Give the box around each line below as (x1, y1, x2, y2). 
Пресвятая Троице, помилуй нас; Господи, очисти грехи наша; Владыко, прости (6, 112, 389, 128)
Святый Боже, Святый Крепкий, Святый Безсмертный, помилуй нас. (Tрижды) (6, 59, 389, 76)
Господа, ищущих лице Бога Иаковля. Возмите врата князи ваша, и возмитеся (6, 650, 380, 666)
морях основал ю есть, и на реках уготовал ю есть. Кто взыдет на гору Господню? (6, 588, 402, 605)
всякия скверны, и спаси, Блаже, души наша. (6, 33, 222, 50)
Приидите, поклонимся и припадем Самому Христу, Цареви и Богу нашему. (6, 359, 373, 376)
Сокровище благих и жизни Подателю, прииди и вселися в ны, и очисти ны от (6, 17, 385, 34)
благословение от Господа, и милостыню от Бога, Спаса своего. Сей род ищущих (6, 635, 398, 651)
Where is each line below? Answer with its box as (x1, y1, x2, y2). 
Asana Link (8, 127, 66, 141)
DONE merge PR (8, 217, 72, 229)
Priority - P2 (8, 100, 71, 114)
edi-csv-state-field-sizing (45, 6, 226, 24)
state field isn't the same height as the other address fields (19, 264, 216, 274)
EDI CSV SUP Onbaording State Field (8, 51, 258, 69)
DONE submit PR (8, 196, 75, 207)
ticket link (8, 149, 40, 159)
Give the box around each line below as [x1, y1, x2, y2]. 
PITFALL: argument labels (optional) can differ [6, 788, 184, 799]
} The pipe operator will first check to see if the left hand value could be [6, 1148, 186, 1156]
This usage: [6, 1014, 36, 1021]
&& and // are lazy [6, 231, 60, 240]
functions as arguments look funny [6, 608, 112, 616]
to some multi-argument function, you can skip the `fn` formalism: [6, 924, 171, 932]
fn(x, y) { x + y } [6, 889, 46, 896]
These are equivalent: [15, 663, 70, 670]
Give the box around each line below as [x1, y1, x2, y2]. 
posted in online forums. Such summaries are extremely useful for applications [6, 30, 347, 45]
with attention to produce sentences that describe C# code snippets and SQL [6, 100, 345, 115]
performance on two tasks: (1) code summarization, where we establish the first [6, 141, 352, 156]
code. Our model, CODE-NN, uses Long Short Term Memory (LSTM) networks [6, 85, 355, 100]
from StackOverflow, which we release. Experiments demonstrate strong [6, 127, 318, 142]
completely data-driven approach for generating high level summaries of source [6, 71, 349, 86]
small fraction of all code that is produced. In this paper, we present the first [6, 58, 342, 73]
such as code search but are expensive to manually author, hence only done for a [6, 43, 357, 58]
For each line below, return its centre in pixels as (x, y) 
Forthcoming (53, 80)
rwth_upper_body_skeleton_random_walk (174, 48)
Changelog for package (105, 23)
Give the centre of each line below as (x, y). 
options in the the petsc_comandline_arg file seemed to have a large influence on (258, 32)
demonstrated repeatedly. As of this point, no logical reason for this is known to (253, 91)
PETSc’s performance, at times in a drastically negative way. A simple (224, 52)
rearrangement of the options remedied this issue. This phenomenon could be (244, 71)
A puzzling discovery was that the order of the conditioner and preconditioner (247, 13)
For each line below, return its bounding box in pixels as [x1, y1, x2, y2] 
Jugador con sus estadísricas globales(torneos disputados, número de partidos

==

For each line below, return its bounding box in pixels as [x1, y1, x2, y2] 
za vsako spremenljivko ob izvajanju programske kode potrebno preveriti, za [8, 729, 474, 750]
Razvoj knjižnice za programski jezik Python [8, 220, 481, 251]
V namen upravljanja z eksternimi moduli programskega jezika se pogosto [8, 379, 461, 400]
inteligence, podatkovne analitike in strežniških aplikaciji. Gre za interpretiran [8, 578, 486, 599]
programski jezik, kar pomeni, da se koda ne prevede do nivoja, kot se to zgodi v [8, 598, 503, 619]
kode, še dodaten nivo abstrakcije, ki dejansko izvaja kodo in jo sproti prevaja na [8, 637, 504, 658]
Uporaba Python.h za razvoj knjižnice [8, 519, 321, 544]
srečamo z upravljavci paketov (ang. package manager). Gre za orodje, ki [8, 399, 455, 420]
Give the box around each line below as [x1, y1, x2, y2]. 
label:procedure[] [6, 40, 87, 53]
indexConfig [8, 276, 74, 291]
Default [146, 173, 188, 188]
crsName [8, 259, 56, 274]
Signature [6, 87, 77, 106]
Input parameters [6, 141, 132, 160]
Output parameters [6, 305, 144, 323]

WORK ITEM
Return only the lines between the one holding "ticket link (8, 149, 40, 159)" and the one holding "demonstrated repeatedly. As", inclusive, exactly as they appear above.

THE COMPLETED TASK
ticket link (8, 149, 40, 159)
Give the box around each line below as [x1, y1, x2, y2]. 
PITFALL: argument labels (optional) can differ [6, 788, 184, 799]
} The pipe operator will first check to see if the left hand value could be [6, 1148, 186, 1156]
This usage: [6, 1014, 36, 1021]
&& and // are lazy [6, 231, 60, 240]
functions as arguments look funny [6, 608, 112, 616]
to some multi-argument function, you can skip the `fn` formalism: [6, 924, 171, 932]
fn(x, y) { x + y } [6, 889, 46, 896]
These are equivalent: [15, 663, 70, 670]
Give the box around each line below as [x1, y1, x2, y2]. 
posted in online forums. Such summaries are extremely useful for applications [6, 30, 347, 45]
with attention to produce sentences that describe C# code snippets and SQL [6, 100, 345, 115]
performance on two tasks: (1) code summarization, where we establish the first [6, 141, 352, 156]
code. Our model, CODE-NN, uses Long Short Term Memory (LSTM) networks [6, 85, 355, 100]
from StackOverflow, which we release. Experiments demonstrate strong [6, 127, 318, 142]
completely data-driven approach for generating high level summaries of source [6, 71, 349, 86]
small fraction of all code that is produced. In this paper, we present the first [6, 58, 342, 73]
such as code search but are expensive to manually author, hence only done for a [6, 43, 357, 58]
For each line below, return its centre in pixels as (x, y) 
Forthcoming (53, 80)
rwth_upper_body_skeleton_random_walk (174, 48)
Changelog for package (105, 23)
Give the centre of each line below as (x, y). 
options in the the petsc_comandline_arg file seemed to have a large influence on (258, 32)
demonstrated repeatedly. As of this point, no logical reason for this is known to (253, 91)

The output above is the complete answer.